For instance, to create field plot labels based on the Avery 94241 template, the field_label() function is used as shown in the code snippet below:

library(qrlabelr)

field_label(dat = qrlabelr::square_lattice,
            wdt = 5, 
            hgt = 2,
            page_wdt = 8.5, 
            page_hgt = 11,
            top_mar = 0.75, 
            bot_mar = 0.75, 
            left_mar = 1.75, 
            right_mar = 1.75, 
            numrow = 4L, 
            numcol = 1L, 
            filename = 'PlotLabel', 
            font_sz = 20, 
            Trial = 'PYT', 
            Year = 2023, 
            family = 'sans', 
            rounded = TRUE, 
            IBlock = TRUE,
            get_unique_id = "ruid", 
            rname = "AW Kena", 
            rep_id = 'REP',
            plot_id = 'PLOT',
            row_id = 'ROW', 
            col_id = 'COLUMN', 
            loc_id = 'LOCATION',
            entry_id = 'TREATMENT', 
            IBlock_id = 'IBLOCK', 
            seed_source = TRUE, 
            seed_source_id = "SEED_SOURCE" 
            )

The above example creates field plot labels using a sample fieldbook named square_lattice generated with the FielDHub package. The square_lattice sample fieldbook is available in the qrlabelr package, and it was generated based on a Square Lattice Design layout at two locations.

It follows from the above example that to create any custom rectangular label based on a template, users must specify page setting and label dimension parameters using the following arguments:

  • wdt: label width in inches
  • hgt: label height in inches
  • page_wdt: page width in inches
  • page_hgt: page height in inches
  • top_mar: top page margin in inches
  • bot_mar: bottom page margin in inches
  • left_mar: left page margin in inches
  • right_mar: right page margin in inches
  • numrow: number of label rows per page
  • numcol: number of label columns per page

The example above creates labels with QR codes generated using the reproducible unique IDs method (get_unique_id = "ruid"); researcher's name = "AW Kena"; intra-blocks (IBlock = TRUE); and a font family of = family = 'sans'.

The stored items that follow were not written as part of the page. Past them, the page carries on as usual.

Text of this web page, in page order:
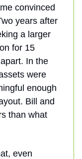
convinced
years after
a larger
for 15
In the
were
enough
Bill and
than what
even
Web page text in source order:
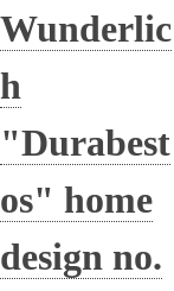
Wunderlic
h
"Durabest
os" home
design no.
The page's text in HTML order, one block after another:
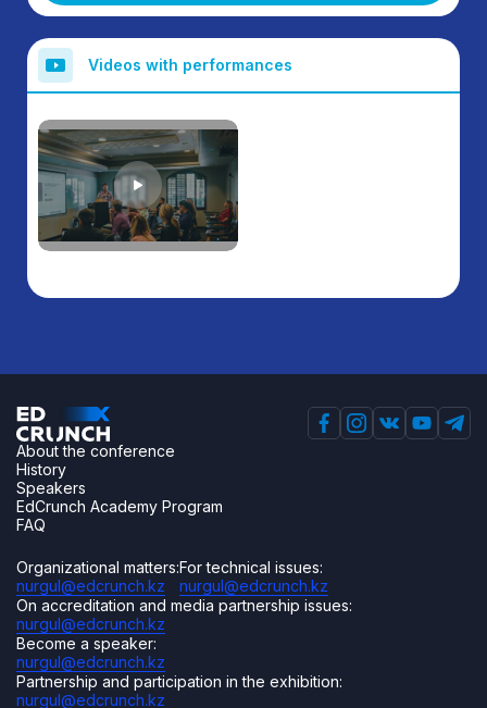
Videos with performances
About the conference
History
Speakers
EdCrunch Academy Program
FAQ
Organizational matters:
nurgul@edcrunch.kz
For technical issues:
nurgul@edcrunch.kz
On accreditation and media partnership issues:
nurgul@edcrunch.kz
Become a speaker:
nurgul@edcrunch.kz
Partnership and participation in the exhibition:
nurgul@edcrunch.kz
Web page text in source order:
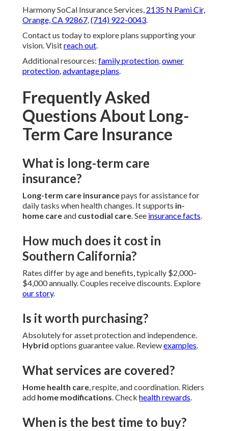
Harmony SoCal Insurance Services, 2135 N Pami Cir,
Orange, CA 92867,(714) 922-0043.
Contact us today to explore plans supporting your
vision. Visitreach out.
Additional resources: family protection,owner
protection,advantage plans.
Frequently Asked
Questions About Long-
Term Care Insurance
What is long-term care
insurance?
Long-term care insurancepays for assistance for
daily tasks when health changes. It supports in-
home careand custodial care. See insurance facts.
How much does it cost in
Southern California?
Rates differ by age and benefits, typically $2,000–
$4,000 annually. Couples receive discounts. Explore
our story.
Is it worth purchasing?
Absolutely for asset protection and independence.
Hybrid options guarantee value. Reviewexamples.
What services are covered?
Home health care, respite, and coordination. Riders
add home modifications. Check health rewards.
When is the best time to buy?
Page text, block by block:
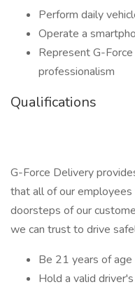
Perform daily
Operate a
Represent G-
professionalism
Qualifications
G-Force Delivery
that all of our
doorsteps of our
we can trust to drive
Be 21 years of
Hold a valid
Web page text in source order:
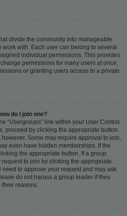
divide the community into manageable
with. Each user can belong to several
individual permissions. This provides
permissions for many users at once,
or granting users access to a private
do I join one?
“Usergroups” link within your User Control
proceed by clicking the appropriate button.
Some may require approval to join,
even have hidden memberships. If the
the appropriate button. If a group
to join by clicking the appropriate
to approve your request and may ask
do not harass a group leader if they
reasons.
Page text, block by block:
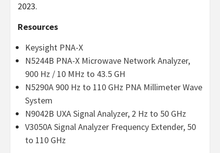
2023.
Resources
Keysight PNA-X
N5244B PNA-X Microwave Network Analyzer,
900 Hz / 10 MHz to 43.5 GH
N5290A 900 Hz to 110 GHz PNA Millimeter Wave
System
N9042B UXA Signal Analyzer, 2 Hz to 50 GHz
V3050A Signal Analyzer Frequency Extender, 50
to 110 GHz
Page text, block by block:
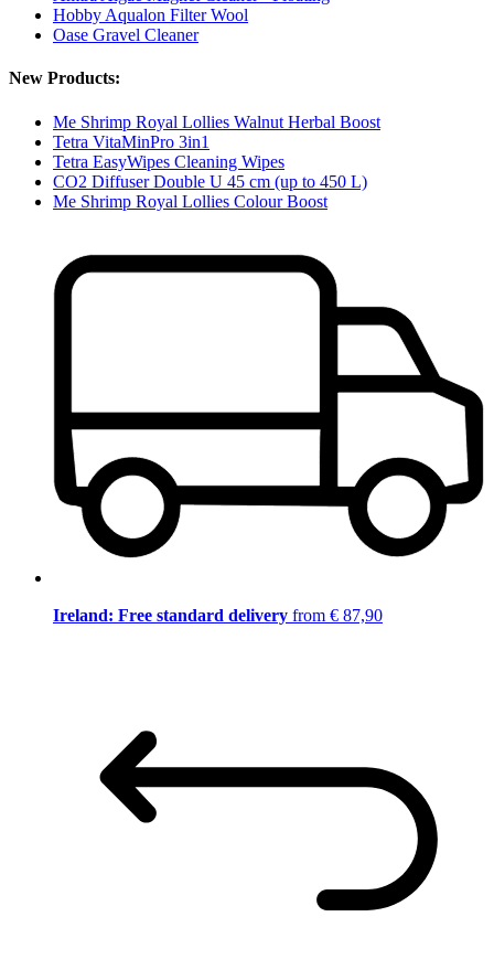
Hobby Aqualon Filter Wool
Oase Gravel Cleaner
New Products:
Me Shrimp Royal Lollies Walnut Herbal Boost
Tetra VitaMinPro 3in1
Tetra EasyWipes Cleaning Wipes
CO2 Diffuser Double U 45 cm (up to 450 L)
Me Shrimp Royal Lollies Colour Boost
Ireland: Free standard delivery from € 87,90
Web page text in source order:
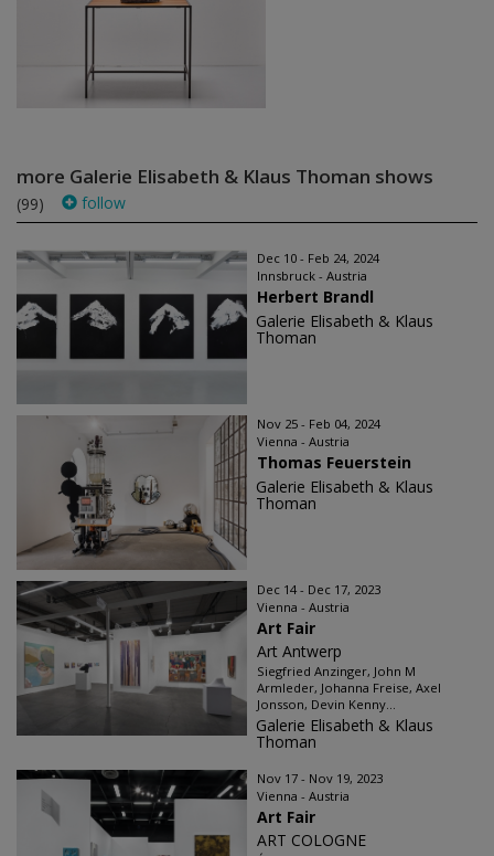
more Galerie Elisabeth & Klaus Thoman shows
(99) follow
Dec 10 - Feb 24, 2024
Innsbruck - Austria
Herbert Brandl
Galerie Elisabeth & Klaus
Thoman
Nov 25 - Feb 04, 2024
Vienna - Austria
Thomas Feuerstein
Galerie Elisabeth & Klaus
Thoman
Dec 14 - Dec 17, 2023
Vienna - Austria
Art Fair
Art Antwerp
Siegfried Anzinger, John M
Armleder, Johanna Freise, Axel
Jonsson, Devin Kenny...
Galerie Elisabeth & Klaus
Thoman
Nov 17 - Nov 19, 2023
Vienna - Austria
Art Fair
ART COLOGNE

The arguments Trial = 'PYT' and Year = 2023 are required if the method for generating unique IDs for QR codes is set to get_unique_id = "ruid". Users can set the font size for the label using the font_sz argument. Rectangular labels with rounded corners are generated with the argument rounded = TRUE, else set it to rounded = FALSE.

The following arguments must also be specified if the input field book was not generated with the FieldHub package:

  • rep_id: column id in input field book for REP; default is 'REP'
  • plot_id: column id in input field book for PLOT; default is 'PLOT'
  • row_id: column id in input field book ROW; default is 'ROW'
  • col_id: column id in input field book for COLUMN; default is 'COLUMN'
  • loc_id: column id in input field book for LOCATION; default is 'LOCATION'
  • entry_id: column id in input field book for TREATMENT or ENTRY; default is 'TREATMENT'
  • IBlock_id: column id in input field book for IBLOCK; default is 'IBLOCK'
  • seed_source_id: column id in input field book for SEED SOURCE; default is 'SEED_SOURCE'

The arguments seed_source = TRUE and seed_source_id = "SEED_SOURCE" are optional and should be used only when the user intends to show seed source on the field label.

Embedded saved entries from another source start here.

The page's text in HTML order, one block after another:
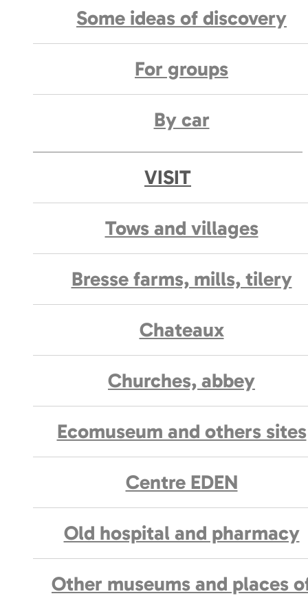
Some ideas of discovery
For groups
By car
VISIT
Tows and villages
Bresse farms, mills, tilery
Chateaux
Churches, abbey
Ecomuseum and others sites
Centre EDEN
Old hospital and pharmacy
Other museums and places
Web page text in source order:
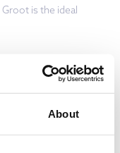
About
is the ideal
SALE:
regarding the
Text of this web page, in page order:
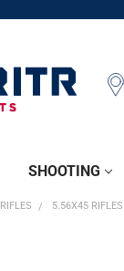
SHOOTING
RIFLES 5.56X45 RIFLES
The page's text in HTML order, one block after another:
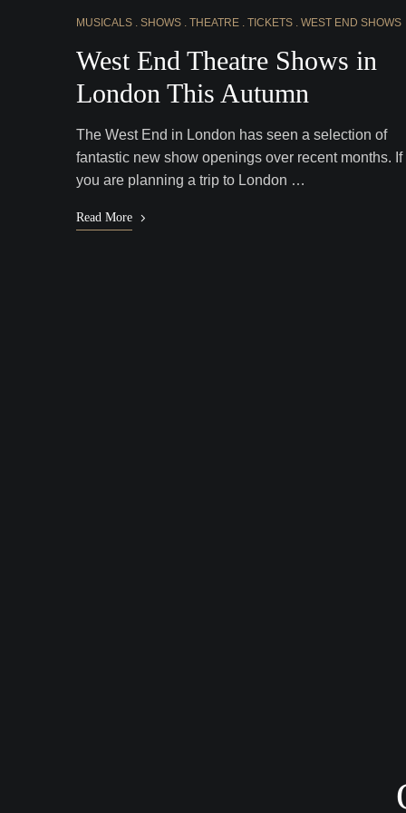
MUSICALS SHOWS THEATRE TICKETS WEST END SHOWS
West End Theatre Shows in
London This Autumn
The West End in London has seen a selection of
fantastic new show openings over recent months. If
you are planning a trip to London …
Read More

The function creates a pdf file with a name prefix of 'PlotLabel' that is saved to the user's working directory. The function also saves an updated fieldbook to the user's working directory which can be exported to the Field Book mobile app for digital data collection.

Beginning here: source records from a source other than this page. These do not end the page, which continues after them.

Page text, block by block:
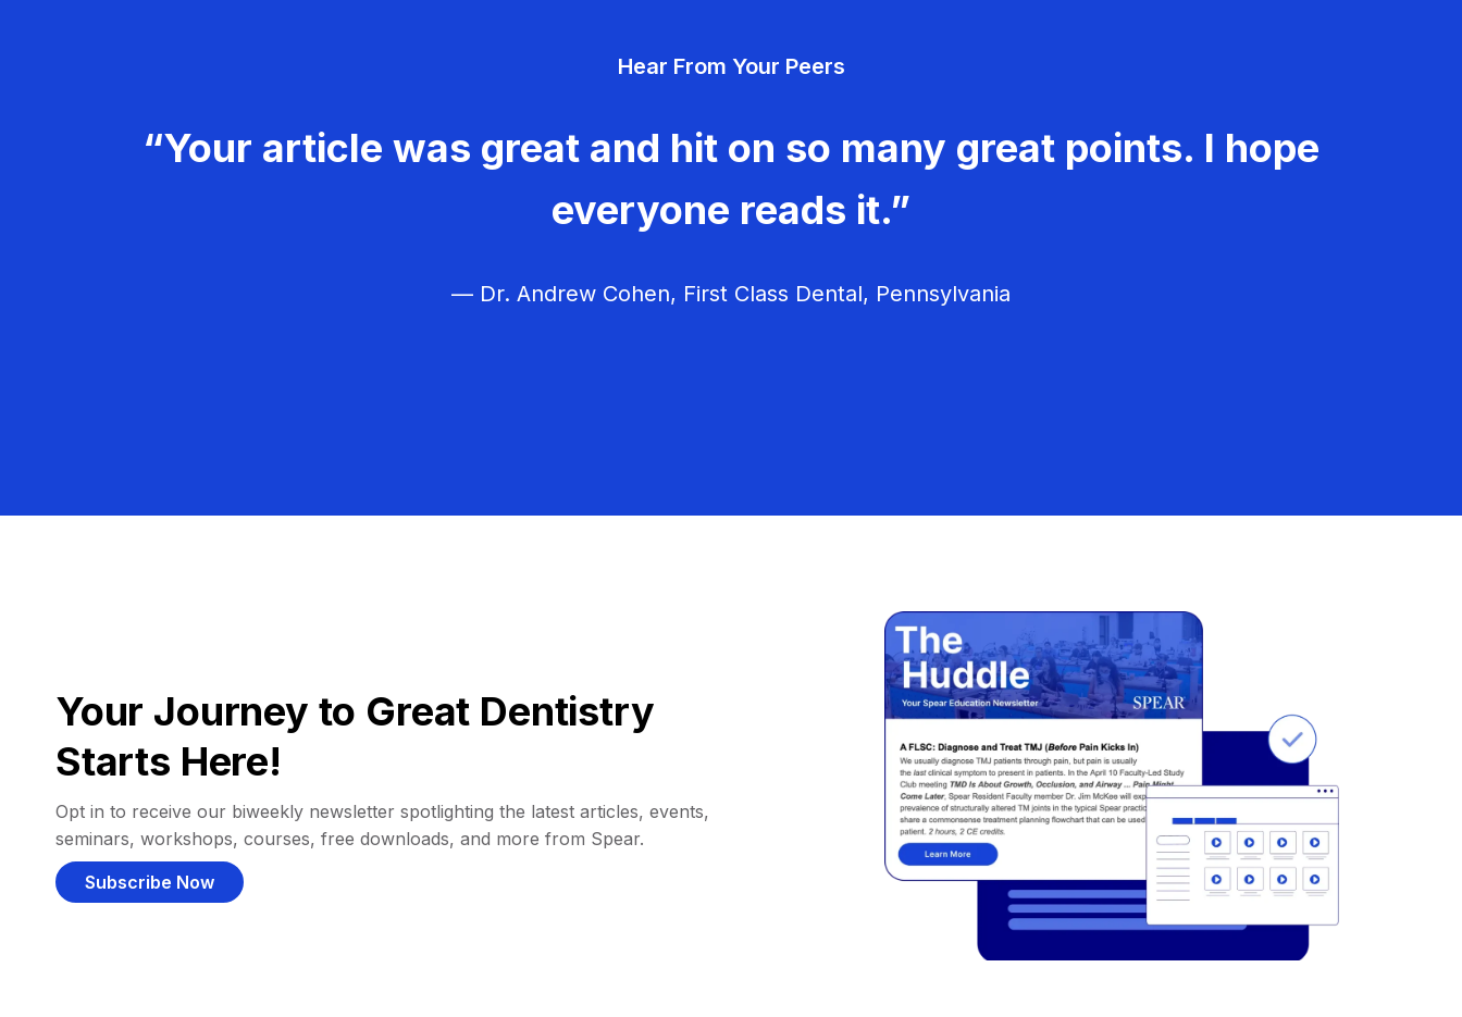
Hear From Your Peers
“Your article was great and hit on so many great points. I hope
everyone reads it.”
— Dr. Andrew Cohen, First Class Dental, Pennsylvania
Your Journey to Great Dentistry
Starts Here!
Opt in to receive our biweekly newsletter spotlighting the latest articles, events,
seminars, workshops, courses, free downloads, and more from Spear.
Subscribe Now

Creating general-purpose labels in R

The gp_label() function allows for specific user-defined or preferred human-readable text items to be displayed on a plot label. These texts can be used to fill out the nine (9) delineated text positions on the label (Figure 1). This function gives a lot of control to the user with respect to what human-readable text items gets displayed and their position on the label.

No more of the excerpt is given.